Goal of the exercise: Each line of the data that includes "symbolic" must be copied.

Records for the exercise:

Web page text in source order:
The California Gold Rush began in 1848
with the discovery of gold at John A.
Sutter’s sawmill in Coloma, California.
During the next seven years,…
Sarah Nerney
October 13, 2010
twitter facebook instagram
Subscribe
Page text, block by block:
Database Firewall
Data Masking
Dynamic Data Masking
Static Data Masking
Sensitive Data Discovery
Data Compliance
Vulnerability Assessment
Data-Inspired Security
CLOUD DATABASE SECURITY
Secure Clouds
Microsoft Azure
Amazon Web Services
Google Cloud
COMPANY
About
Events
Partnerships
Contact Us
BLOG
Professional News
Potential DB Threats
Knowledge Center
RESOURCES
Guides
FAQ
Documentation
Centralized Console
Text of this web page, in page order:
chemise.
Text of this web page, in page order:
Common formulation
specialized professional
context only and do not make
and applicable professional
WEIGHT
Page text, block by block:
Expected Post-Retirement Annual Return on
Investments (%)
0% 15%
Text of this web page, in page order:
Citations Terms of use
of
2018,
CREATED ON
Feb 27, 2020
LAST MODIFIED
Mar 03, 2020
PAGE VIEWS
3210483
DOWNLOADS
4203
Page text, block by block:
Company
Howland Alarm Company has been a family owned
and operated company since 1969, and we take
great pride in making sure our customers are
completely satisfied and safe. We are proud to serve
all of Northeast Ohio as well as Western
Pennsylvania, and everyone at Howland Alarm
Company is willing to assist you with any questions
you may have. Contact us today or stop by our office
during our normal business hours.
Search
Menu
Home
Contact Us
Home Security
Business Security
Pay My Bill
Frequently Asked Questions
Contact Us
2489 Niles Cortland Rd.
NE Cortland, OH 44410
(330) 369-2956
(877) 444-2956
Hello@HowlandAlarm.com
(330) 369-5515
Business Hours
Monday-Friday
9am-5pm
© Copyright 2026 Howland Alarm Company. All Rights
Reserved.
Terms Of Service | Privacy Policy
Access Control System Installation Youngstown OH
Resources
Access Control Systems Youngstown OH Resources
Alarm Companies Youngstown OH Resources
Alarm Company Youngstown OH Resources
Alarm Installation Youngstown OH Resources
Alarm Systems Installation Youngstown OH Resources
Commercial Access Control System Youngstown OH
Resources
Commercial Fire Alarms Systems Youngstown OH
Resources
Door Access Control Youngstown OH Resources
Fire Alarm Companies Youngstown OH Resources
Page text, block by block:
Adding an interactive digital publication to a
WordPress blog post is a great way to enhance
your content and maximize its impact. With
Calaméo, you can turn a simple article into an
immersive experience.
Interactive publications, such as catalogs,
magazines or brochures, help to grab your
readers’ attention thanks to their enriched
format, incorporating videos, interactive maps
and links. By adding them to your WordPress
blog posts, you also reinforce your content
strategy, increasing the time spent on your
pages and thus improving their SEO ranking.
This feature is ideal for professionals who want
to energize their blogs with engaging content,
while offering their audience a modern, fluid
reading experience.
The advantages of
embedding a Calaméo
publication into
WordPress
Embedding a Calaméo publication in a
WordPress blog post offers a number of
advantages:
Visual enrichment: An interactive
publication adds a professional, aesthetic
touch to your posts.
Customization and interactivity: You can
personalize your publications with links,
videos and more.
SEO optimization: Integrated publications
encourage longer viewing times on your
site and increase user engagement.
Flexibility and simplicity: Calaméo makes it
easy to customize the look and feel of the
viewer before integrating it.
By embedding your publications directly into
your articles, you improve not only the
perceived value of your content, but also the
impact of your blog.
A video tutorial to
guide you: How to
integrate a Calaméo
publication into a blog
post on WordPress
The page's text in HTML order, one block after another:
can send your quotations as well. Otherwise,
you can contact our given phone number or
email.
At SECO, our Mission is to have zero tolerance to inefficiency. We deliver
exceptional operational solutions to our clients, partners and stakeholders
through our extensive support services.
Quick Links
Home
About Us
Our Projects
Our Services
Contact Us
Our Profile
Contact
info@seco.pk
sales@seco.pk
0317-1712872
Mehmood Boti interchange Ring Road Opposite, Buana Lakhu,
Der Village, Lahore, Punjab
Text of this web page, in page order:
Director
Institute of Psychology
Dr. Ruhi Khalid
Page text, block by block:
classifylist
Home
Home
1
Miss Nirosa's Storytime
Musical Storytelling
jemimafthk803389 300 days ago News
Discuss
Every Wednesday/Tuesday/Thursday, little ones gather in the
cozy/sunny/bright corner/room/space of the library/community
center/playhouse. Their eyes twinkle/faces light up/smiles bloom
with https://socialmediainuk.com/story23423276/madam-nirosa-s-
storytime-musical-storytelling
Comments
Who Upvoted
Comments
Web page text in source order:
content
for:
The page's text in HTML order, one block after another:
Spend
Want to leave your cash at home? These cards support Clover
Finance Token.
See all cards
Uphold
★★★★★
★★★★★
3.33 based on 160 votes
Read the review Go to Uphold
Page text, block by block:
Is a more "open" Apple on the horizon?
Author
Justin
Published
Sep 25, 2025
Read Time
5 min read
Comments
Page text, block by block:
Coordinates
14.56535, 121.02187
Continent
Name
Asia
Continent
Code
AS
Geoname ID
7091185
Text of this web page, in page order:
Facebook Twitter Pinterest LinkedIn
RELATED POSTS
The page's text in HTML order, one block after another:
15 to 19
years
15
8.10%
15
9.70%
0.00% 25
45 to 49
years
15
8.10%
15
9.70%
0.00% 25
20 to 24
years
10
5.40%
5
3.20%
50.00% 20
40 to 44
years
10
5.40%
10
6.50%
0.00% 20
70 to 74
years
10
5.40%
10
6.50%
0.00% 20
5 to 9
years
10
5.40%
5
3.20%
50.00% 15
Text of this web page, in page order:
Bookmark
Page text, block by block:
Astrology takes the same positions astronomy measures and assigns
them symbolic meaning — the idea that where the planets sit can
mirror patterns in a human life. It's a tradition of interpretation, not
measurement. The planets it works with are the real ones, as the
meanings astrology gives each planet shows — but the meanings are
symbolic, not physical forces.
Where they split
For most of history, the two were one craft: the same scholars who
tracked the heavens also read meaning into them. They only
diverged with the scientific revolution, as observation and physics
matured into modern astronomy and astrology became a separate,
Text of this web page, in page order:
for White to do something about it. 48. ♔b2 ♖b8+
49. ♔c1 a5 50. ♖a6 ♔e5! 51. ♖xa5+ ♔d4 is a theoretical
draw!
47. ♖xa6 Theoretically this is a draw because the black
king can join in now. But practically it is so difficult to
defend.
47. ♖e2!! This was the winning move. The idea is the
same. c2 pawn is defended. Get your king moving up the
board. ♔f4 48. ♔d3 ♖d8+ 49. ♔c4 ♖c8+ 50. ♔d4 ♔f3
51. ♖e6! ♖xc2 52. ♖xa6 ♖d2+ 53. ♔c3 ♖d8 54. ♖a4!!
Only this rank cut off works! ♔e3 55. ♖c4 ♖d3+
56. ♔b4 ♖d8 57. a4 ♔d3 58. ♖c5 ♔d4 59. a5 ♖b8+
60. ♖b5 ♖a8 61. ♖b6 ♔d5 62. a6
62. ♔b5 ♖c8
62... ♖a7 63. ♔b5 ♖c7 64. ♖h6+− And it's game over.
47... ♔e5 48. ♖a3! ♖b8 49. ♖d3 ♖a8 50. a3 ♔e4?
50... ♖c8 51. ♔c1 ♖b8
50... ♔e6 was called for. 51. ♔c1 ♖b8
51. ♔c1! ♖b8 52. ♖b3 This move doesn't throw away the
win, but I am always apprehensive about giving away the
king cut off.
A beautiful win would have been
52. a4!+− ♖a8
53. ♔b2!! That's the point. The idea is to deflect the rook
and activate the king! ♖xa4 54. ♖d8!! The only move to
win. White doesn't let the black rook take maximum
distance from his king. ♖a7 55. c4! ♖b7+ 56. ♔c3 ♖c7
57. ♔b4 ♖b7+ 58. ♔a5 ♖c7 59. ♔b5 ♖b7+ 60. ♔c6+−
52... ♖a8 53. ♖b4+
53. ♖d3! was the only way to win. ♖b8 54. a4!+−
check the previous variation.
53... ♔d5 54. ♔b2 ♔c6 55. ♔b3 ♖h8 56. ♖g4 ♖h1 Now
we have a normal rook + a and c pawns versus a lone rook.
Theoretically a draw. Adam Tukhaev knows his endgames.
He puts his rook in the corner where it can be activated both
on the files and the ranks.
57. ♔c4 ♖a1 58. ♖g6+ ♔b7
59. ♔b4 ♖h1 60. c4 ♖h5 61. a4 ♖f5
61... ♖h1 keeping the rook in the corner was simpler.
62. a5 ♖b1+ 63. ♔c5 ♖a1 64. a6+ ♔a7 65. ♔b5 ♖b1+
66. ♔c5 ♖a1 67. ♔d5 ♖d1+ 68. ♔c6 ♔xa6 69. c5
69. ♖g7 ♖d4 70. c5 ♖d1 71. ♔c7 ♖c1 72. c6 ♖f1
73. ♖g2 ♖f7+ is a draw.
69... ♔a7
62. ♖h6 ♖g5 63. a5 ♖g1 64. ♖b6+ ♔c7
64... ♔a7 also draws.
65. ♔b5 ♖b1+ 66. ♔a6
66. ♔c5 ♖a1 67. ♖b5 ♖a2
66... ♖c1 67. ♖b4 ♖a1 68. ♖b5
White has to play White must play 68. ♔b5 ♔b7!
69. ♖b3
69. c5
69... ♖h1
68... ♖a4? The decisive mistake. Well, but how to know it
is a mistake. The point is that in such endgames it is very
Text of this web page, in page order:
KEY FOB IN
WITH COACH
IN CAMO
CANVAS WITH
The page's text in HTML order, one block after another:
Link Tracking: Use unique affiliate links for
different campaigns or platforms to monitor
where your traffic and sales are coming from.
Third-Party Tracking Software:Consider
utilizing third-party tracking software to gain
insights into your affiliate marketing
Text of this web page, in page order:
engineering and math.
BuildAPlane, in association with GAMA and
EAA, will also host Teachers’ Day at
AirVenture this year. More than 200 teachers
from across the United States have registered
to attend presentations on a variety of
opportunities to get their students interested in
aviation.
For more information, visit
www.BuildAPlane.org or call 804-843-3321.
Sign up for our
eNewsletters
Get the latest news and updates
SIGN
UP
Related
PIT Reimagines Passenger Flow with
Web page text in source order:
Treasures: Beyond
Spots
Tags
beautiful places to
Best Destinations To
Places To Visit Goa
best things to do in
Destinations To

Solution:
them symbolic meaning — the idea that where the planets sit can
symbolic, not physical forces.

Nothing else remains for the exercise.